History

United Kingdom
- Name: Sound of Islay
- Namesake: Islay
- Owner: Western Ferries, Glasgow (1969 - 1980); Government of Newfoundland and Labrador (1980 - present);
- Port of registry: Campbeltown (1970 - 1980); St. John's, Newfoundland and Labrador (1980 - present);
- Route: Islay; Campbeltown to Red Bay, County Antrim;
- Builder: Ferguson Shipbuilders, Port Glasgow; Engine builder: Bergius-Kelvin, Glasgow;
- Cost: £168,500
- Yard number: 452
- Launched: 27 February 1968
- Maiden voyage: 7 April 1968
- Identification: IMO number: 6810926; MMSI number: 316001217; Callsign: VY4372;
- Status: In service

General characteristics
- Type: Roll-on/roll-off passenger car ferry
- Tonnage: 280 GRT; 135 NRT;
- Length: 142.4 ft (43.4 m)
- Beam: 31.25 ft (9.5 m)
- Draught: 5.15 ft (1.6 m)
- Installed power: 2 x oil 4SA 8cy sr reverse geared Bergius-Kelvin TA8; 380 bhp each at 1200 rpm
- Propulsion: Twin screws and a bow thrust unit
- Speed: 10.75 knots (19.91 km/h; 12.37 mph)
- Capacity: 20 cars or 6 lorries; 93 Passengers
- Crew: 5

= MV Sound of Islay =

Ferry built in 1968

MV Sound of Islay was a stern loading ro-ro ferry on the west coast of Scotland. Built for Western Ferries in 1968, she served Islay and later Campbeltown – Red Bay (Northern Ireland). In 1981, she was sold to the Government of Newfoundland and Labrador and still operates in eastern Canada.

==History==
In the late 1960s, the private company, Western Ferries (Argyll) Ltd - forerunner to the newer Western Ferries (Clyde) Ltd - commissioned Sound of Islay from Ferguson Brothers of Port Glasgow. She was to be the first ro-ro ferry on the west coast of Scotland. Designed to carry 20 cars or a combination of cars and commercial vehicles on the Islay run from Kennacraig, West Loch Tarbert, she proved so popular that the state-owned MacBrayne's upgraded their own services to ro-ro. Western Ferries purchased a larger ferry, the Norwegian-built , but were unable to compete with the subsidised service and started to lose traffic.

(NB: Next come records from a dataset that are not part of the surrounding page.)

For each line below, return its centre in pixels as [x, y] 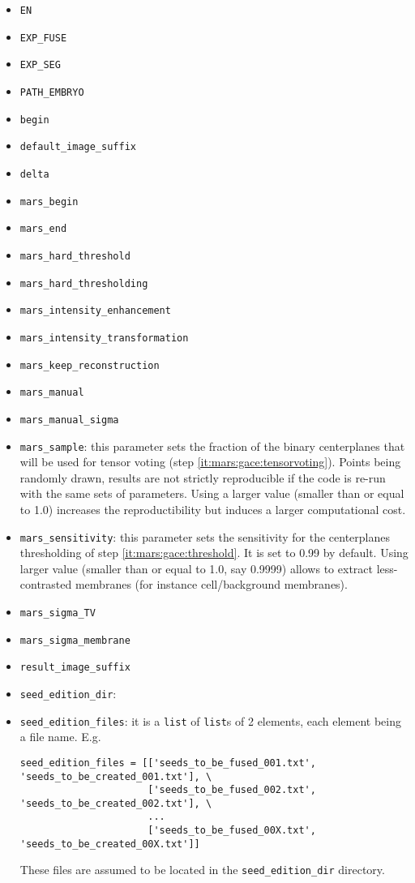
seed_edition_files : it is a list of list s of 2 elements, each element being [210, 720]
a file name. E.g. [60, 737]
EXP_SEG [40, 65]
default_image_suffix [78, 147]
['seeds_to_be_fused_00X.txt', [232, 831]
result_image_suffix [75, 668]
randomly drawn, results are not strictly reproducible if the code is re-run [203, 477]
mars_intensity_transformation [104, 338]
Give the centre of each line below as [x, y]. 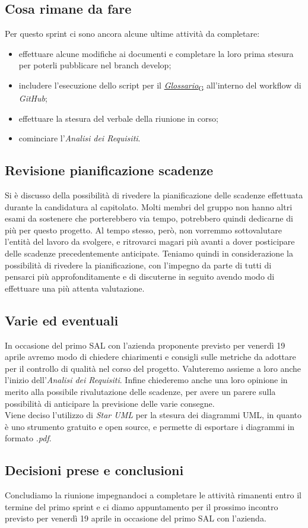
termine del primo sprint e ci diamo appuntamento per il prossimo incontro [142, 506]
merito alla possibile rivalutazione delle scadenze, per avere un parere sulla [140, 392]
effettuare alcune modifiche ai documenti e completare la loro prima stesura [156, 53]
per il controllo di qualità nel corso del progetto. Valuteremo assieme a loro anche [153, 368]
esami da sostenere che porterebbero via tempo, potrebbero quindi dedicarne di [149, 218]
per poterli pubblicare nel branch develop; [95, 65]
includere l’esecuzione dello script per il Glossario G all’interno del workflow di [160, 86]
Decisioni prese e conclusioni [94, 470]

In September 1981, Sound of Islay was sold to the Government of Newfoundland and Labrador. Between May 2007 and January 2008, she underwent an extensive refit in Clarenville.

==Layout==
Sound of Islay has a stern ramp and an open car deck aft. There are two small saloons for passengers.

==Service==
Sound of Islay provided a new roll-on/roll-off between Kennacraig in West Loch Tarbert and Port Askaig on Islay. She also made a daily call in each directions at a new link-span at the north end of Gigha until it was destroyed in a storm in January 1972. The service was punctual and an immediate success, soon requiring a larger vessel, Sound of Jura.

In May 1970, Sound of Islay commenced the Campbeltown (Kintyre) – Red Bay (Northern Ireland) service. Initial success was helped by a cement strike in Ireland and a dock strike in England. The summer-only service was daily (twice at weekends). Attempts to keep up a winter service, primarily with timber, were unsuccessful. The ship continued to operate a summer service until 1973 and spent the winter on charter. She acted as relief vessel to Islay when Sound of Jura was in drydock. In 1976, Sound of Jura was sold and Sound of Islay returned to the Islay service until 1981.

In eastern Canada since 1981, Sound of Islay has served various routes, including the Little Bay Islands in Notre Dame Bay and the St. Brendan's ferry. She is not built to withstand ice and has latterly acted as a relief vessel in a fleet with many ageing vessels.